Hillary Clinton on foundation attacks: ‘I know there’s a lot of smoke, and there’s no fire’

Hillary Clinton speaks at a rally in Philadelphia, Aug. 16, 2016. (Mark Makela/Reuters)
Hillary Clinton at a rally in Philadelphia, Aug. 16, 2016. (Mark Makela/Reuters)

Hillary Clinton responded to the latest attacks and questions surrounding her campaign on Wednesday night, firing back at Donald Trump moments after the Republican nominee called her “a bigot.”

“He is taking a hate movement mainstream,” Clinton told CNN’s Anderson Cooper in a phone interview shortly after Trump made the remark at a rally in Mississippi. “He’s brought it into his campaign. He’s bringing it to our communities and our country, and someone who’s questioned the citizenship of the first African-American president, who has courted white supremacists, who’s been sued for housing discrimination against communities of color, who’s attacked a judge for his Mexican heritage, and promised a mass deportation force is someone who is very much peddling bigotry and prejudice and paranoia.”

The Democratic nominee also dismissed Trump’s call for an investigation of the Clinton Foundation, which has come under intense scrutiny amid conservatives’ allegations of pay-for-play politics while she was secretary of state. Recently released emails showed a foundation official reaching out to the State Department on behalf of donors.

“My work as secretary of state was not influenced by any outside forces,” Clinton said. “I made policy decisions based on what I thought was right, to keep Americans safe and protect U.S. interests abroad. No wild political attack by Donald Trump is going to change that. And, in fact, the State Department has said itself that there is no evidence of any kind of impropriety at all.”

Clinton said the Clinton Foundation has been far more transparent than the real estate mogul’s business interests.

“The foundation is a charity,” Clinton said. “Neither my husband nor I have ever drawn a salary from it. You know more about the foundation than you know about anything concerning Donald Trump’s wealth, his business, his tax returns. I think it’s quite remarkable. His refusal to release his tax returns is even more concerning given the recent news that his businesses are hundred of millions of dollars in debt to big banks, including the state-owned bank of China, and business groups with ties to the Kremlin.”

Clinton’s comments came hours after her campaign slammed an Associated Press report that more than half the people outside government that she met with while she was secretary of state also donated to the Clinton Foundation. Clinton’s team and other critics said the report relied on “utterly flawed” data.

And Clinton continued the pushback against the AP article during her CNN interview.

“I know there’s a lot of smoke, and there’s no fire,” she told Cooper. “This AP report — put it in context — excludes nearly 2,000 meetings I had with world leaders, plus countless other meetings with U.S. government officials when I was secretary of state. It looked at a small portion of my time.

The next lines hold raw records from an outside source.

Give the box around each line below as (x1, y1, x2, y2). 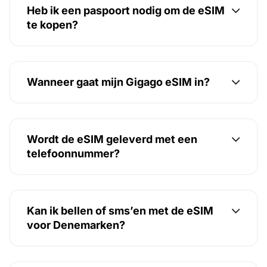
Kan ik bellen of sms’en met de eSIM (27, 204, 213, 218)
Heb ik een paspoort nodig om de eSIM (27, 4, 225, 17)
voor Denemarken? (27, 219, 125, 232)
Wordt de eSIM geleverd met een (27, 133, 197, 146)
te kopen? (27, 18, 78, 32)
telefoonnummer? (27, 147, 120, 160)
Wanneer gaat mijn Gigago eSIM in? (27, 76, 210, 89)

“It drew the conclusion and made the suggestion that my meetings with people like the late, great, Elie Wiesel, or Melinda Gates, or the Nobel Prize winner Muhammad Yunus were somehow due to connections with the foundation instead of their status as highly respected global leaders,” Clinton continued. “That is absurd. These are people I was proud to meet with, who any secretary of state would have been proud to meet with, and hear about their work and their insight.”

Clinton also addressed the issue that continues to dog her campaign: her use of a private email server for official State Department business. Last week, former Secretary of State Colin Powell told People magazine that the Clinton campaign has been trying “pin” the email scandal on him after it was revealed that Clinton told the FBI that he advised her to use a private server.

“I want people to know that the decision to have a single email account was mine,” Clinton said. “I take responsibility for it. I’ve apologized for it. I would certainly do differently if I could, but obviously I’m grateful the Justice Department concluded there was no basis to pursue this matter further, and I believe the public will be, and is, considering my full record and experience as they consider their choice for president.”

Last month, FBI Director James Comey said the evidence suggested that Clinton and her aides had been reckless in handling classified information but recommended no charges be filed.

Earlier this week, the State Department said it was reviewing nearly 15,000 emails that were previously undisclosed from Clinton’s use of a private server as secretary. A judge ruled that the government provide a status update by Sept. 23 — three days before the first scheduled presidential debate.

But in a Monday appearance on ABC’s “Jimmy Kimmel Live,” Clinton insisted she’s not concerned about more of her emails being released.

“Jimmy, my emails are so boring,” she said. “And I’m embarrassed about that. They’re so boring. So we’ve already released, I don’t know, 30,000 plus, so what’s a few more?”